===== Provided information =====

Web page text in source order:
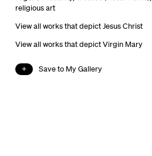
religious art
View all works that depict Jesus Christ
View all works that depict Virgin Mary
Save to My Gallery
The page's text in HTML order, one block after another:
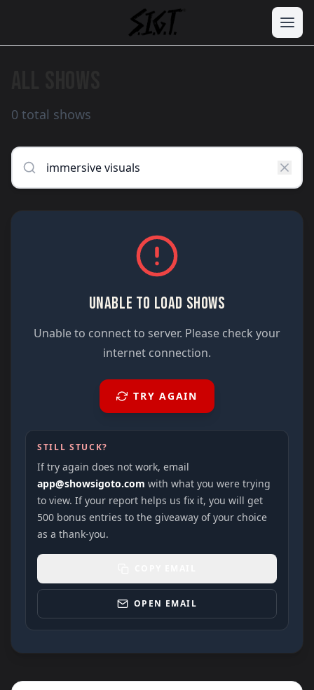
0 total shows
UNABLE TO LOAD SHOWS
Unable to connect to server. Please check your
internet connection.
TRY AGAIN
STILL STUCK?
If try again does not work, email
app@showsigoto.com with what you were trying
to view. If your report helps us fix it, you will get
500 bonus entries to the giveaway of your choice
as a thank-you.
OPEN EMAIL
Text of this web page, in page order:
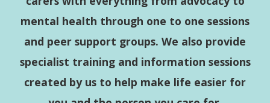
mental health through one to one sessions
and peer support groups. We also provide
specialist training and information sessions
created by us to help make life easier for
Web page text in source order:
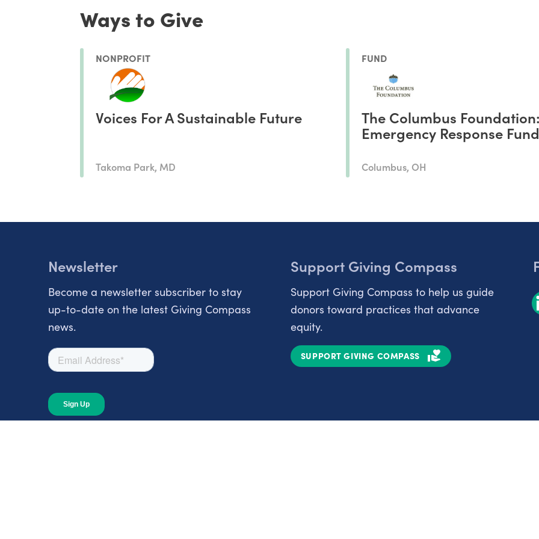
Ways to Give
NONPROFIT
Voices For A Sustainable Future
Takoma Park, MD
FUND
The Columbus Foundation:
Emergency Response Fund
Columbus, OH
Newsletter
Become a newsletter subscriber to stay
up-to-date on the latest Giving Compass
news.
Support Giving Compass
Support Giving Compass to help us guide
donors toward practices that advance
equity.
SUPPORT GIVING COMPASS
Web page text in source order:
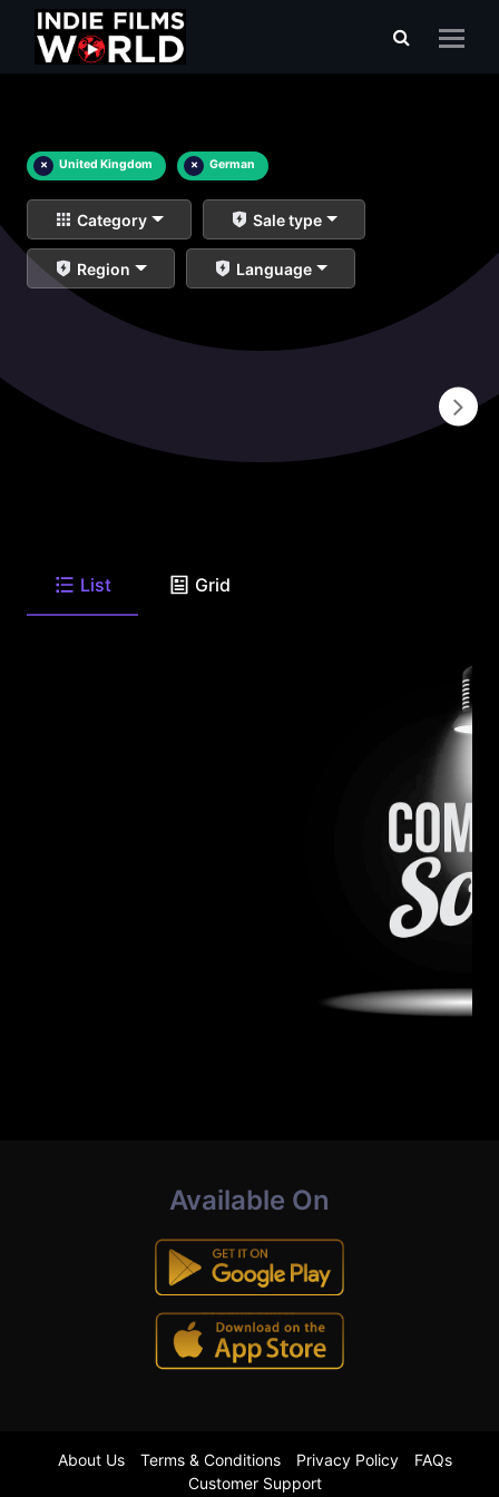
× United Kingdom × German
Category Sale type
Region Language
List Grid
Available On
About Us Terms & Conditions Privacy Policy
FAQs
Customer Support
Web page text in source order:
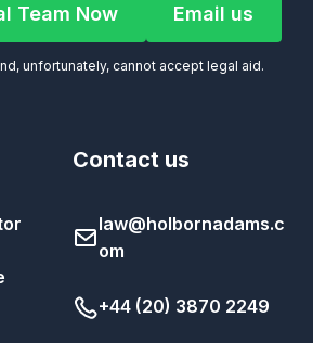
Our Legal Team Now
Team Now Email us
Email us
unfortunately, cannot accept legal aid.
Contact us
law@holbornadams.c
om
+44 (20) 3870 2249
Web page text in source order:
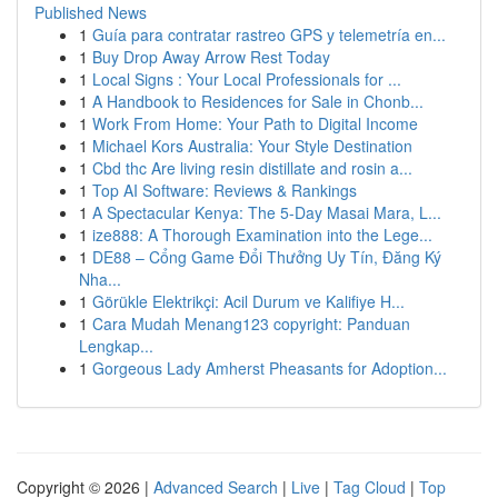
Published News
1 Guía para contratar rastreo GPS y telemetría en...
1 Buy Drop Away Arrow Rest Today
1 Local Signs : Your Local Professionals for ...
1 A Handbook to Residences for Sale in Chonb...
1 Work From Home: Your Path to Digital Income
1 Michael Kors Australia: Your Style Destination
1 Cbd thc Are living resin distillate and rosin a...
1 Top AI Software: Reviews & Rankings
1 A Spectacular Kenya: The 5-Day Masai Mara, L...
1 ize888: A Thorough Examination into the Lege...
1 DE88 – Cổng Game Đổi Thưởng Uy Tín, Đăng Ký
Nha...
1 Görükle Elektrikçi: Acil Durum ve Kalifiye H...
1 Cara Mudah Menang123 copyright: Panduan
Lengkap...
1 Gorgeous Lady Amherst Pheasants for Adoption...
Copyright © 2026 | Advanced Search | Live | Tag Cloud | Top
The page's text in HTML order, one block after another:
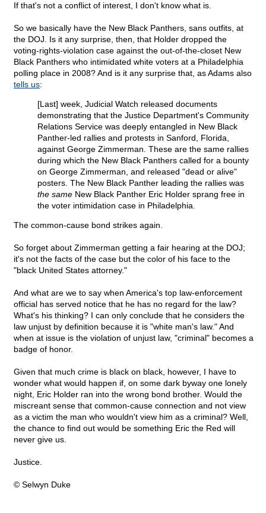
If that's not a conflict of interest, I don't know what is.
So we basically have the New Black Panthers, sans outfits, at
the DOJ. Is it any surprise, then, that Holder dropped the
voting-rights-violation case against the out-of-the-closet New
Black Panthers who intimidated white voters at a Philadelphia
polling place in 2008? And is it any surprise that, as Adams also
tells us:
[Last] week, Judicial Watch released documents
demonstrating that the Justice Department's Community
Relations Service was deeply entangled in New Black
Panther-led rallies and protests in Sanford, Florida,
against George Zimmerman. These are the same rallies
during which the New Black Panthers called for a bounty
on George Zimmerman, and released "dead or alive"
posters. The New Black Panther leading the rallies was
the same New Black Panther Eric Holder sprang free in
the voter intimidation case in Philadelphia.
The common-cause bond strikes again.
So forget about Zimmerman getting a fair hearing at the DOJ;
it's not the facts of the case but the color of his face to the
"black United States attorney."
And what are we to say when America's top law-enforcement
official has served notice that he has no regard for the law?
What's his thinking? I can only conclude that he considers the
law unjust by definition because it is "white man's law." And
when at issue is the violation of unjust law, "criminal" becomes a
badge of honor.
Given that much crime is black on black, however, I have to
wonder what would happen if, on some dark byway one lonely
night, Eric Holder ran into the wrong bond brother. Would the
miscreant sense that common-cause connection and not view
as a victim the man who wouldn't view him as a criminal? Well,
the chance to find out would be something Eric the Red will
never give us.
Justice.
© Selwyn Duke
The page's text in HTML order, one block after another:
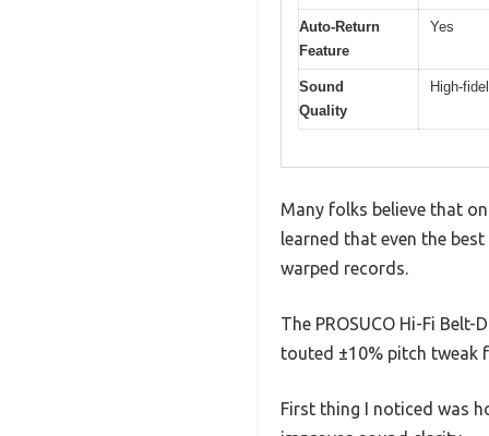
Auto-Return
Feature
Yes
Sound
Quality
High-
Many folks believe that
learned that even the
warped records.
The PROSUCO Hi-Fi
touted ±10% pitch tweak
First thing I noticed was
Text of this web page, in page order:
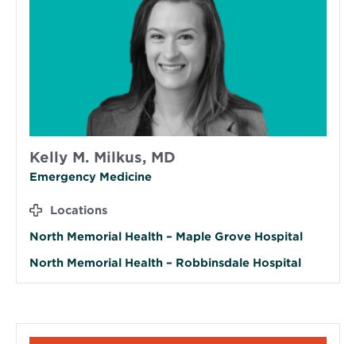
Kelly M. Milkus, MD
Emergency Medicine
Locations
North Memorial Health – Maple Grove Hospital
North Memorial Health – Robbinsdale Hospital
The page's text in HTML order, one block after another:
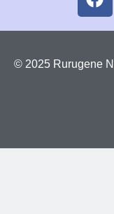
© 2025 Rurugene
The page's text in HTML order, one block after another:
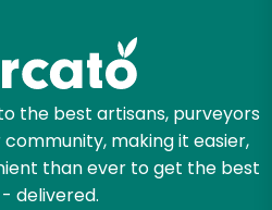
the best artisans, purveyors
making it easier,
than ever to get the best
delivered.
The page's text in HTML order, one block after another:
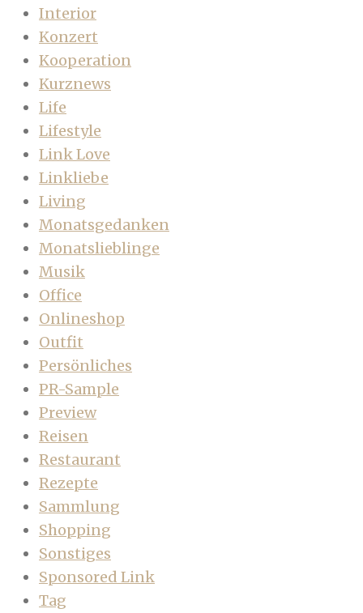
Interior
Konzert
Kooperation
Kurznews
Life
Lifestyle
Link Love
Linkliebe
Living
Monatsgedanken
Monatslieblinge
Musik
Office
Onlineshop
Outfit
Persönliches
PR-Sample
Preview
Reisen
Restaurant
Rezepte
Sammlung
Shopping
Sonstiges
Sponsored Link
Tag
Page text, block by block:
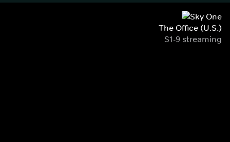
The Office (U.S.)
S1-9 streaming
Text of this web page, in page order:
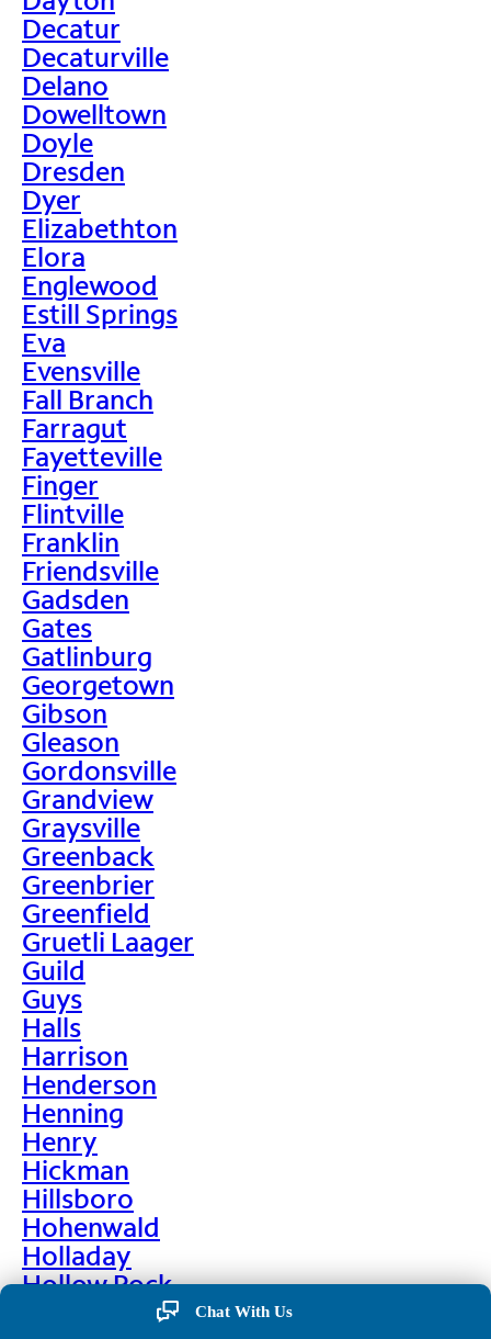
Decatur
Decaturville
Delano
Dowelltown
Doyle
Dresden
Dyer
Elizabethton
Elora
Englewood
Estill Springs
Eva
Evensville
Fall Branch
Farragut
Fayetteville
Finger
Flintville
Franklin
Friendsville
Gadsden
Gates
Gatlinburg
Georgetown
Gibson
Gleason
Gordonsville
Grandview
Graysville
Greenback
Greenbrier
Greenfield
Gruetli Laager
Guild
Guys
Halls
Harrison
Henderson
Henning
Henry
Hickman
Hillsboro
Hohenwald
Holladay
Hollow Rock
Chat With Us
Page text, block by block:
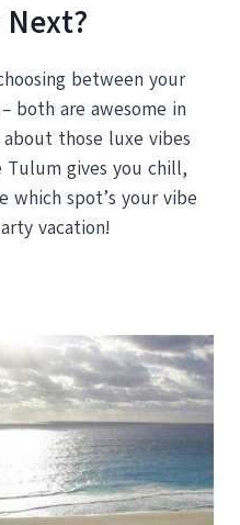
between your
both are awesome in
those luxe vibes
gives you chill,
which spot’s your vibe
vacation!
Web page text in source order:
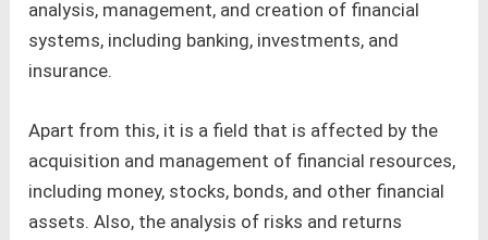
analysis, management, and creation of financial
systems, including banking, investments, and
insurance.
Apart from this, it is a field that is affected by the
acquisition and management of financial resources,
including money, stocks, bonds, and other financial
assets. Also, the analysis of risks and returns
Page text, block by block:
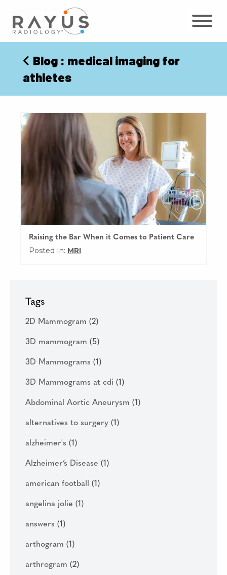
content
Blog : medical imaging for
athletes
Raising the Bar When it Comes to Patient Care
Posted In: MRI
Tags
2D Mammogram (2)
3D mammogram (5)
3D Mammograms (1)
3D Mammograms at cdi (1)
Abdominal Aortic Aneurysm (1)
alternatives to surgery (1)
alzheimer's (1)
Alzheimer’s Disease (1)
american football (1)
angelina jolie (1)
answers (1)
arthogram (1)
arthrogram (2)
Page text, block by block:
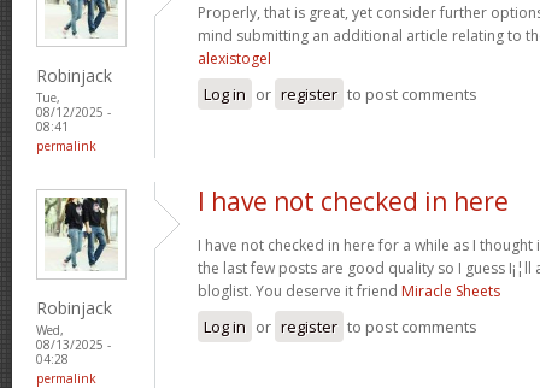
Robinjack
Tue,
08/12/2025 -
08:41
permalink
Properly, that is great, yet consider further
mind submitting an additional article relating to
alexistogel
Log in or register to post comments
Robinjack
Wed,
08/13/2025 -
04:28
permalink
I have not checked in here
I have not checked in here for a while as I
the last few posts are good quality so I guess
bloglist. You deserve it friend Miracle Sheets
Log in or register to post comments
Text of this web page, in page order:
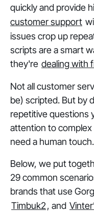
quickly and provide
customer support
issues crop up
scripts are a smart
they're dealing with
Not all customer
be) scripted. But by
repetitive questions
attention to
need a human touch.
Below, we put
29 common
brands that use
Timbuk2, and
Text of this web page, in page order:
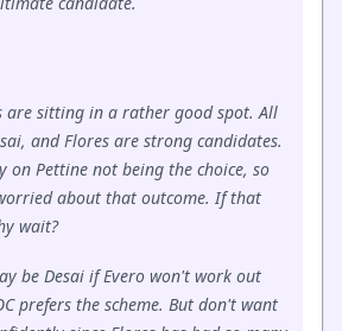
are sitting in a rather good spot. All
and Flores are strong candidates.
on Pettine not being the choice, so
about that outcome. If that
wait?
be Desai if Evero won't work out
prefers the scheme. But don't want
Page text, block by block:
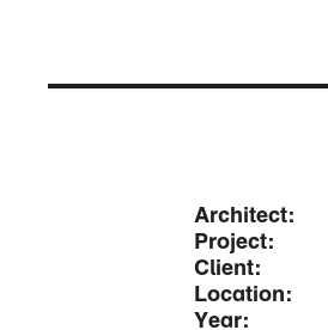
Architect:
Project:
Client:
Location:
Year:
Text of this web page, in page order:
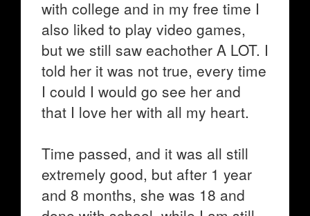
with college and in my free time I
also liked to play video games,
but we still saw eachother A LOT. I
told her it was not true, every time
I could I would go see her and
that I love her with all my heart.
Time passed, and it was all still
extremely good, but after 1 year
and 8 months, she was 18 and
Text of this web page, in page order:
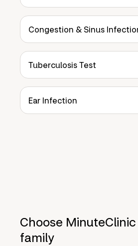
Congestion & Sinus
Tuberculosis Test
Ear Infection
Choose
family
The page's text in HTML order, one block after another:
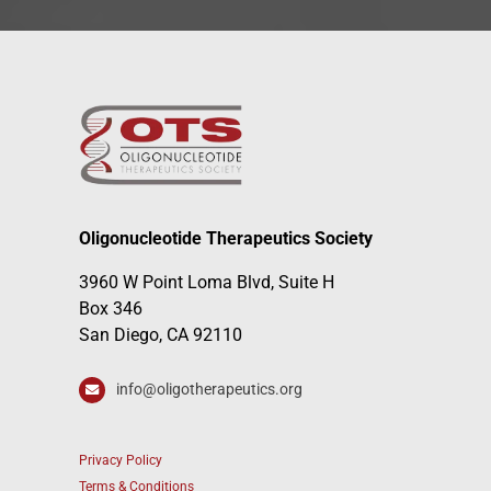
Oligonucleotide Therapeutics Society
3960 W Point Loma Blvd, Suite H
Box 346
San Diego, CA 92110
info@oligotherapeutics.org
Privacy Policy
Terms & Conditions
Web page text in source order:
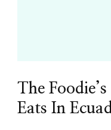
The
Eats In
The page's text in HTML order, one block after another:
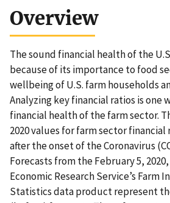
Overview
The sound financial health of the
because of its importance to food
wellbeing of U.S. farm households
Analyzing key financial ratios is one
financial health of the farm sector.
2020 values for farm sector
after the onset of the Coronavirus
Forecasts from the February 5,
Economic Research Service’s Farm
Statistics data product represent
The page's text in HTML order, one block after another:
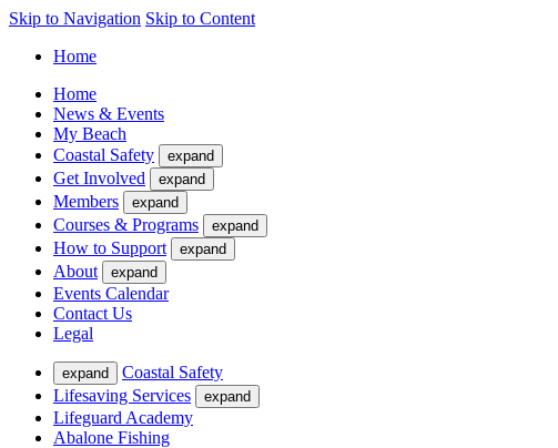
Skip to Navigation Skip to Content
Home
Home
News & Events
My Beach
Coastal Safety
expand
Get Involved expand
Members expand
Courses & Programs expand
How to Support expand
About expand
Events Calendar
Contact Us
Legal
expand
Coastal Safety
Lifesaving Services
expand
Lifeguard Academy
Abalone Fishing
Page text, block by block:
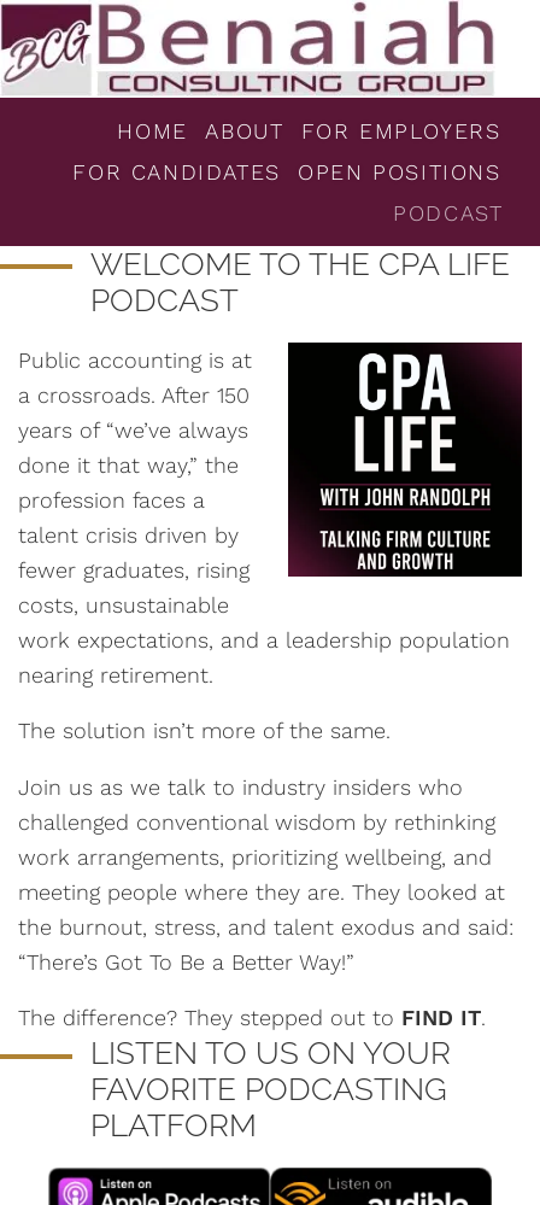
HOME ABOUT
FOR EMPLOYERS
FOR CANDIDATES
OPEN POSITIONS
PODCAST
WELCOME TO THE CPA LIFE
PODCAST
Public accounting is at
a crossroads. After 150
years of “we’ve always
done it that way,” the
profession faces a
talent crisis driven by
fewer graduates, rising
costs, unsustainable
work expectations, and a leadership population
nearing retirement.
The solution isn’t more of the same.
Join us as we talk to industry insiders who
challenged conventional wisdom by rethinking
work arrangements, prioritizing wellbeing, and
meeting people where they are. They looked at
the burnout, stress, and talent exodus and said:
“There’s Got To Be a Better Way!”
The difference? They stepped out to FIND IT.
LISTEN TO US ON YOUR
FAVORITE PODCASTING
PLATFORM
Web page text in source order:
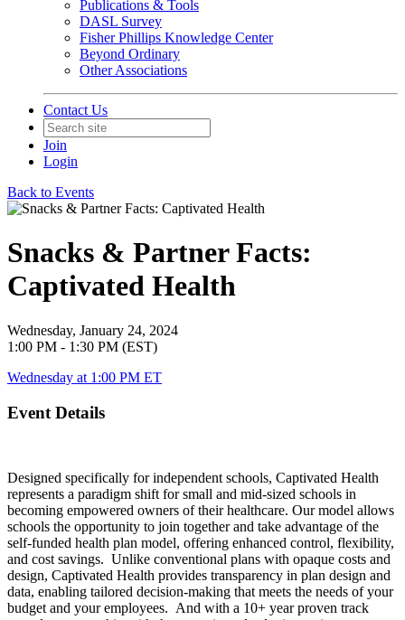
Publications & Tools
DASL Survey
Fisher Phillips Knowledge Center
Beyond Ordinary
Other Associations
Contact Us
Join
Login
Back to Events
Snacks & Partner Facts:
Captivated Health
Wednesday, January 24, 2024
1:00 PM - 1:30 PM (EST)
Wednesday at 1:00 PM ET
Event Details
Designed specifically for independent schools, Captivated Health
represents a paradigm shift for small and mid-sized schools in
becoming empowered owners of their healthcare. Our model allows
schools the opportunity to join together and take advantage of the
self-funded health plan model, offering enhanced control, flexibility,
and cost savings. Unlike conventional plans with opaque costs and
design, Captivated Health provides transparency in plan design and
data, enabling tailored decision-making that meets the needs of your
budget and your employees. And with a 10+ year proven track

=====

[Task directions]
Although pictures appear among the entries, please set down only the lines from the one with "Chat With Us" up to and including the one with "quickly and provide", word for word.

[Task solution]
Chat With Us
Page text, block by block:
between your
both are awesome in
those luxe vibes
gives you chill,
which spot’s your vibe
vacation!
Web page text in source order:
analysis, management, and creation of financial
systems, including banking, investments, and
insurance.
Apart from this, it is a field that is affected by the
acquisition and management of financial resources,
including money, stocks, bonds, and other financial
assets. Also, the analysis of risks and returns
Page text, block by block:
content
Blog : medical imaging for
athletes
Raising the Bar When it Comes to Patient Care
Posted In: MRI
Tags
2D Mammogram (2)
3D mammogram (5)
3D Mammograms (1)
3D Mammograms at cdi (1)
Abdominal Aortic Aneurysm (1)
alternatives to surgery (1)
alzheimer's (1)
Alzheimer’s Disease (1)
american football (1)
angelina jolie (1)
answers (1)
arthogram (1)
arthrogram (2)
Page text, block by block:
Robinjack
Tue,
08/12/2025 -
08:41
permalink
Properly, that is great, yet consider further
mind submitting an additional article relating to
alexistogel
Log in or register to post comments
Robinjack
Wed,
08/13/2025 -
04:28
permalink
I have not checked in here
I have not checked in here for a while as I
the last few posts are good quality so I guess
bloglist. You deserve it friend Miracle Sheets
Log in or register to post comments
Text of this web page, in page order:
quickly and provide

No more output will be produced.